→ **Stored data**
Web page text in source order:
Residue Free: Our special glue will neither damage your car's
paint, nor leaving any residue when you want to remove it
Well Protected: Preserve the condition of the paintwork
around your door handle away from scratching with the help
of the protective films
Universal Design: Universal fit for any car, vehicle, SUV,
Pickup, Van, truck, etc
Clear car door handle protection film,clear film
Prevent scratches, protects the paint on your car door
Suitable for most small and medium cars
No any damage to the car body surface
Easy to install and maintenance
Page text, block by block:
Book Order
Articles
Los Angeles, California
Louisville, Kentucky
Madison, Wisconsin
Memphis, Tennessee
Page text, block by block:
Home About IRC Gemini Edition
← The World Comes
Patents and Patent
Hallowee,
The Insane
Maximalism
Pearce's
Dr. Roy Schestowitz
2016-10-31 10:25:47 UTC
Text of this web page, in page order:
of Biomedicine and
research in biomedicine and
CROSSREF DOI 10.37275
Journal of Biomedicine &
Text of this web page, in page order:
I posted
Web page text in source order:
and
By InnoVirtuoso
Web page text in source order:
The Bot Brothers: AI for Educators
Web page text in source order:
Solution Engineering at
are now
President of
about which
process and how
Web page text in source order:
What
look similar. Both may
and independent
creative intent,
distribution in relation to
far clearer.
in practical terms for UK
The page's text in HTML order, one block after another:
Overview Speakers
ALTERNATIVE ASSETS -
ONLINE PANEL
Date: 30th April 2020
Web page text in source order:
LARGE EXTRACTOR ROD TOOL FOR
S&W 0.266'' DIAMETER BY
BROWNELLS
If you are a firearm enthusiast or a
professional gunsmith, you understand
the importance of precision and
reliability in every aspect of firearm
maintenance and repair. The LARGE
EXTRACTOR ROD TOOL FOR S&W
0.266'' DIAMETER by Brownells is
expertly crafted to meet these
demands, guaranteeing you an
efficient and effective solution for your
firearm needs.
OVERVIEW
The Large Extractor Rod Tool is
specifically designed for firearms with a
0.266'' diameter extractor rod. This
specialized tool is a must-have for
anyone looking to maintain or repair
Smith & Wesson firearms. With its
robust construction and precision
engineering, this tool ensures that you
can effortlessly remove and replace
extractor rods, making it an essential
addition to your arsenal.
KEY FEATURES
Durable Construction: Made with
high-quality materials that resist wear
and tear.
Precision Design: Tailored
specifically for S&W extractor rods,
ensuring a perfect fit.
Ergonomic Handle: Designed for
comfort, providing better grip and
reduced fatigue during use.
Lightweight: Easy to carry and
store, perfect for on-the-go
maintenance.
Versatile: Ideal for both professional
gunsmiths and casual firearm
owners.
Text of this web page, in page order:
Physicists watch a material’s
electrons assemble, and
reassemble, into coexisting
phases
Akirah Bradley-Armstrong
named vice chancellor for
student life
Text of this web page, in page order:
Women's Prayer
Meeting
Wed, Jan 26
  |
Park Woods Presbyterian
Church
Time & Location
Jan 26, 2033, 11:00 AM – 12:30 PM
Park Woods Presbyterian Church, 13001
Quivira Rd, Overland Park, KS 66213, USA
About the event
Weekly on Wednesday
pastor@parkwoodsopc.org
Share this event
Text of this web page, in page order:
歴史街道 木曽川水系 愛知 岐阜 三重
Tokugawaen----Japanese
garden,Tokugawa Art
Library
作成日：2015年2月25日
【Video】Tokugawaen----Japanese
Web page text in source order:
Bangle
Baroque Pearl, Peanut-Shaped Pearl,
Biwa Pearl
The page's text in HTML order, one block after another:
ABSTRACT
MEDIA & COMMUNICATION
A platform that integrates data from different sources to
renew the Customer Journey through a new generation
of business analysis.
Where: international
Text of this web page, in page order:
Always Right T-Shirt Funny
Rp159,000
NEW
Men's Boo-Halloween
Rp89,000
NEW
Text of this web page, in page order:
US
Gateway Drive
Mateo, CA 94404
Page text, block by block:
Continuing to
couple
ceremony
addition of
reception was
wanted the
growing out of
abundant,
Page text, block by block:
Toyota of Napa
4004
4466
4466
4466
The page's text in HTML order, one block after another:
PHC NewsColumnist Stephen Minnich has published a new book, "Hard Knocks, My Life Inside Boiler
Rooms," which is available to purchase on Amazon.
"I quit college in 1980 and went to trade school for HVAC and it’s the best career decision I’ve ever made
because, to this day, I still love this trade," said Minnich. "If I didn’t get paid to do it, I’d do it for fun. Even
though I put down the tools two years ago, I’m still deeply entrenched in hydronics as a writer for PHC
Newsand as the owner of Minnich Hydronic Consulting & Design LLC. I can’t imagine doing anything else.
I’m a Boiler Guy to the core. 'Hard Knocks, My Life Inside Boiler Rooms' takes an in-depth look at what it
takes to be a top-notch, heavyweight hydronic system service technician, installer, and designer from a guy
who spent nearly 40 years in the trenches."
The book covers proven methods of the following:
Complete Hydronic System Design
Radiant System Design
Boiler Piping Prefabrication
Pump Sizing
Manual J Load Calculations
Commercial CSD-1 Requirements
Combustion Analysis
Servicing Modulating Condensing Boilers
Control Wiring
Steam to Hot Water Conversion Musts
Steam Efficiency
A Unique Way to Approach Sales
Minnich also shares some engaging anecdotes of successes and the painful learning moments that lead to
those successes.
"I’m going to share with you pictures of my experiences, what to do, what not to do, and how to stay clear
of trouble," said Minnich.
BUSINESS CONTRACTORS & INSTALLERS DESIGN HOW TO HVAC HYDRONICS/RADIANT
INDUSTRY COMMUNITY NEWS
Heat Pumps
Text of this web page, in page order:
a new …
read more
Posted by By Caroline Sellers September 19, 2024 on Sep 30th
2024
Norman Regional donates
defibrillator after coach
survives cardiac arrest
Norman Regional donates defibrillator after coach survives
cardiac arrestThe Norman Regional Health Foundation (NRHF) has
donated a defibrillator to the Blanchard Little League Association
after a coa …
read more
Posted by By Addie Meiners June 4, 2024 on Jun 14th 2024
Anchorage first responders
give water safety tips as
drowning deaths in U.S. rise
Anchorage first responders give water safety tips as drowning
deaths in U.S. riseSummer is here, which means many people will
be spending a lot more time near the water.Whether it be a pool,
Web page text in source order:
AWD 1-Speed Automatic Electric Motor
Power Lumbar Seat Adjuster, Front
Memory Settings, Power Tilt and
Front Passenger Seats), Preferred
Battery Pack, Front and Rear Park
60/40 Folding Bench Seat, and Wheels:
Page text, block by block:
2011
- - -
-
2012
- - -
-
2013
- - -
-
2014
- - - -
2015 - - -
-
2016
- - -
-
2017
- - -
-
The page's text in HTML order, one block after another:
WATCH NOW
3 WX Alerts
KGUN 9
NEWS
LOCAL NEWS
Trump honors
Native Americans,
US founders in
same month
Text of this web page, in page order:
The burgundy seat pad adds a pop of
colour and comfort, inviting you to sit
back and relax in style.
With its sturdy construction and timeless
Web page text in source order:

→ **What to produce**
Copy the entire listing exactly. Do not skip a line.

→ **Task response**
Web page text in source order:
Residue Free: Our special glue will neither damage your car's
paint, nor leaving any residue when you want to remove it
Well Protected: Preserve the condition of the paintwork
around your door handle away from scratching with the help
of the protective films
Universal Design: Universal fit for any car, vehicle, SUV,
Pickup, Van, truck, etc
Clear car door handle protection film,clear film
Prevent scratches, protects the paint on your car door
Suitable for most small and medium cars
No any damage to the car body surface
Easy to install and maintenance
Page text, block by block:
Book Order
Articles
Los Angeles, California
Louisville, Kentucky
Madison, Wisconsin
Memphis, Tennessee
Page text, block by block:
Home About IRC Gemini Edition
← The World Comes
Patents and Patent
Hallowee,
The Insane
Maximalism
Pearce's
Dr. Roy Schestowitz
2016-10-31 10:25:47 UTC
Text of this web page, in page order:
of Biomedicine and
research in biomedicine and
CROSSREF DOI 10.37275
Journal of Biomedicine &
Text of this web page, in page order:
I posted
Web page text in source order:
and
By InnoVirtuoso
Web page text in source order:
The Bot Brothers: AI for Educators
Web page text in source order:
Solution Engineering at
are now
President of
about which
process and how
Web page text in source order:
What
look similar. Both may
and independent
creative intent,
distribution in relation to
far clearer.
in practical terms for UK
The page's text in HTML order, one block after another:
Overview Speakers
ALTERNATIVE ASSETS -
ONLINE PANEL
Date: 30th April 2020
Web page text in source order:
LARGE EXTRACTOR ROD TOOL FOR
S&W 0.266'' DIAMETER BY
BROWNELLS
If you are a firearm enthusiast or a
professional gunsmith, you understand
the importance of precision and
reliability in every aspect of firearm
maintenance and repair. The LARGE
EXTRACTOR ROD TOOL FOR S&W
0.266'' DIAMETER by Brownells is
expertly crafted to meet these
demands, guaranteeing you an
efficient and effective solution for your
firearm needs.
OVERVIEW
The Large Extractor Rod Tool is
specifically designed for firearms with a
0.266'' diameter extractor rod. This
specialized tool is a must-have for
anyone looking to maintain or repair
Smith & Wesson firearms. With its
robust construction and precision
engineering, this tool ensures that you
can effortlessly remove and replace
extractor rods, making it an essential
addition to your arsenal.
KEY FEATURES
Durable Construction: Made with
high-quality materials that resist wear
and tear.
Precision Design: Tailored
specifically for S&W extractor rods,
ensuring a perfect fit.
Ergonomic Handle: Designed for
comfort, providing better grip and
reduced fatigue during use.
Lightweight: Easy to carry and
store, perfect for on-the-go
maintenance.
Versatile: Ideal for both professional
gunsmiths and casual firearm
owners.
Text of this web page, in page order:
Physicists watch a material’s
electrons assemble, and
reassemble, into coexisting
phases
Akirah Bradley-Armstrong
named vice chancellor for
student life
Text of this web page, in page order:
Women's Prayer
Meeting
Wed, Jan 26
  |
Park Woods Presbyterian
Church
Time & Location
Jan 26, 2033, 11:00 AM – 12:30 PM
Park Woods Presbyterian Church, 13001
Quivira Rd, Overland Park, KS 66213, USA
About the event
Weekly on Wednesday
pastor@parkwoodsopc.org
Share this event
Text of this web page, in page order:
歴史街道 木曽川水系 愛知 岐阜 三重
Tokugawaen----Japanese
garden,Tokugawa Art
Library
作成日：2015年2月25日
【Video】Tokugawaen----Japanese
Web page text in source order:
Bangle
Baroque Pearl, Peanut-Shaped Pearl,
Biwa Pearl
The page's text in HTML order, one block after another:
ABSTRACT
MEDIA & COMMUNICATION
A platform that integrates data from different sources to
renew the Customer Journey through a new generation
of business analysis.
Where: international
Text of this web page, in page order:
Always Right T-Shirt Funny
Rp159,000
NEW
Men's Boo-Halloween
Rp89,000
NEW
Text of this web page, in page order:
US
Gateway Drive
Mateo, CA 94404
Page text, block by block:
Continuing to
couple
ceremony
addition of
reception was
wanted the
growing out of
abundant,
Page text, block by block:
Toyota of Napa
4004
4466
4466
4466
The page's text in HTML order, one block after another:
PHC NewsColumnist Stephen Minnich has published a new book, "Hard Knocks, My Life Inside Boiler
Rooms," which is available to purchase on Amazon.
"I quit college in 1980 and went to trade school for HVAC and it’s the best career decision I’ve ever made
because, to this day, I still love this trade," said Minnich. "If I didn’t get paid to do it, I’d do it for fun. Even
though I put down the tools two years ago, I’m still deeply entrenched in hydronics as a writer for PHC
Newsand as the owner of Minnich Hydronic Consulting & Design LLC. I can’t imagine doing anything else.
I’m a Boiler Guy to the core. 'Hard Knocks, My Life Inside Boiler Rooms' takes an in-depth look at what it
takes to be a top-notch, heavyweight hydronic system service technician, installer, and designer from a guy
who spent nearly 40 years in the trenches."
The book covers proven methods of the following:
Complete Hydronic System Design
Radiant System Design
Boiler Piping Prefabrication
Pump Sizing
Manual J Load Calculations
Commercial CSD-1 Requirements
Combustion Analysis
Servicing Modulating Condensing Boilers
Control Wiring
Steam to Hot Water Conversion Musts
Steam Efficiency
A Unique Way to Approach Sales
Minnich also shares some engaging anecdotes of successes and the painful learning moments that lead to
those successes.
"I’m going to share with you pictures of my experiences, what to do, what not to do, and how to stay clear
of trouble," said Minnich.
BUSINESS CONTRACTORS & INSTALLERS DESIGN HOW TO HVAC HYDRONICS/RADIANT
INDUSTRY COMMUNITY NEWS
Heat Pumps
Text of this web page, in page order:
a new …
read more
Posted by By Caroline Sellers September 19, 2024 on Sep 30th
2024
Norman Regional donates
defibrillator after coach
survives cardiac arrest
Norman Regional donates defibrillator after coach survives
cardiac arrestThe Norman Regional Health Foundation (NRHF) has
donated a defibrillator to the Blanchard Little League Association
after a coa …
read more
Posted by By Addie Meiners June 4, 2024 on Jun 14th 2024
Anchorage first responders
give water safety tips as
drowning deaths in U.S. rise
Anchorage first responders give water safety tips as drowning
deaths in U.S. riseSummer is here, which means many people will
be spending a lot more time near the water.Whether it be a pool,
Web page text in source order:
AWD 1-Speed Automatic Electric Motor
Power Lumbar Seat Adjuster, Front
Memory Settings, Power Tilt and
Front Passenger Seats), Preferred
Battery Pack, Front and Rear Park
60/40 Folding Bench Seat, and Wheels:
Page text, block by block:
2011
- - -
-
2012
- - -
-
2013
- - -
-
2014
- - - -
2015 - - -
-
2016
- - -
-
2017
- - -
-
The page's text in HTML order, one block after another:
WATCH NOW
3 WX Alerts
KGUN 9
NEWS
LOCAL NEWS
Trump honors
Native Americans,
US founders in
same month
Text of this web page, in page order:
The burgundy seat pad adds a pop of
colour and comfort, inviting you to sit
back and relax in style.
With its sturdy construction and timeless
Web page text in source order:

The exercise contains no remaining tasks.